What can we finance?

  • Erstellt am 2019-01-21 21:24:04

chand1986

2019-01-25 10:49:28
  • #1


If you include the bursting of the DotCom bubble and the 2008 financial crisis? You don't have to...

And again: If you see your own house as retirement provision, you can only buy something from the value increases if you sell. If you continue living there, you can only offset rent savings against lost gains. If property values rise faster than rents over a long period (as is currently the case), the return through rent savings actually gets worse(!), not better. Then you almost have to sell and rent somewhere if you want to get something from your retirement provision.
 

berny

2019-01-25 11:02:39
  • #2
That's right. And who wants to sell their house at 80 +x and rent somewhere? That’s pretty depressing near the end of life, I think. Also: If you build such a cardboard house as a young person, maybe in your mid-30s, you definitely have to invest quite a bit of money in maintaining its value over the following decades so that the "house" doesn’t rot away under you in the meantime.
 

chand1986

2019-01-25 11:10:50
  • #3

That's how it is.

And because that's the case, the returns on owner-occupied single-family homes are rental savings and they do not depend on the value of the house, but on the level of rent. All these calculations with value increases of houses and land are totally pointless for retirement properties in which one wants to live oneself.

And that's what I mean: If you understand that, you also understand that from a purely economic retirement planning perspective, owner-occupied single-family homes are simply not good investments. You can shuffle numbers back and forth in balance sheets x times now, it doesn't get any better.

Unless you sell during a boom, can realize the value increases as cash, and move into an age-appropriate rental apartment. Then the concept works (and that requires luck). Everything else is delusion.

Whoever understands this can build to their heart’s content, because that person will have no unexpected awakening. The luxury and comfort of one’s own four walls is not an economic category.
 

BauBob7

2019-01-25 12:04:42
  • #4
How do you come up with the idea that you can decide for everyone here that the house must never be sold? Oh man..

Of course, it is a viable option to sell the house in your late 40s or early 50s when the kids have moved out. It doesn’t have to be during a boom either, Musketier has already gained well over 100,000 euros in value appreciation, so in the coming years it can only go sideways.

If you only take the savings on rent as a return, then please compare it with German government bonds. This return is absolutely safe.

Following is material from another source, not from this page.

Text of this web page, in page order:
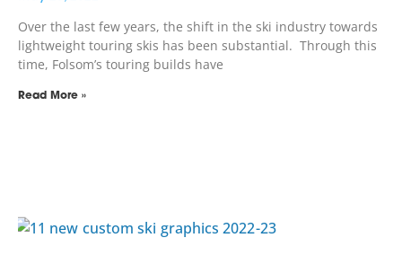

So for Musketier 1200x12/300,000 = 4.8 percent. Plus 2 percent inflation/rent increase results in a rock-solid return of 6.8 percent if we exclude house sales in our model. It’s better than a daily money account and even less risky.

And then such nonsense about how you beat the market because you can foresee crises.. kindergarten..
 

chand1986

2019-01-25 12:22:15
  • #5


I would find this afterword somehow less cheeky if you had at least calculated correctly before...

a) pays significantly more than 300k. That is the house price without interest and without maintenance costs up to the day of full repayment. So not (1200*12)/300k but (1200*12)/(300k + x).

b) You continue to build up maintenance reserves, which you have to subtract from the rent savings

c) You first have to calculate the time of repayment, where you are above the comparative rent with rate + reserve, as a negative series development with compound interest.
 

BauBob7

2019-01-25 12:49:49
  • #6
I knew exactly that something like this was coming now. I find it funny.

You are mixing two things here. First, the decision whether to acquire the asset house at all. It has a 6.8 percent secure return and costs 300,000.

Completely independently of that is the financing of the asset. That is a second financial decision, which on its own can have a positive or negative net present value. So, I pay 2 percent interest to get 6.8 percent secure return. So, what do I do? Hmm..

You can mathematically save on maintenance for 10-15 years. The first 5 years are anyways under warranty, afterwards, according to common opinion, it starts at about 2.50 - 3.00 euros per sqm per year. Was it 125 sqm? Accordingly, then 350 euros per year.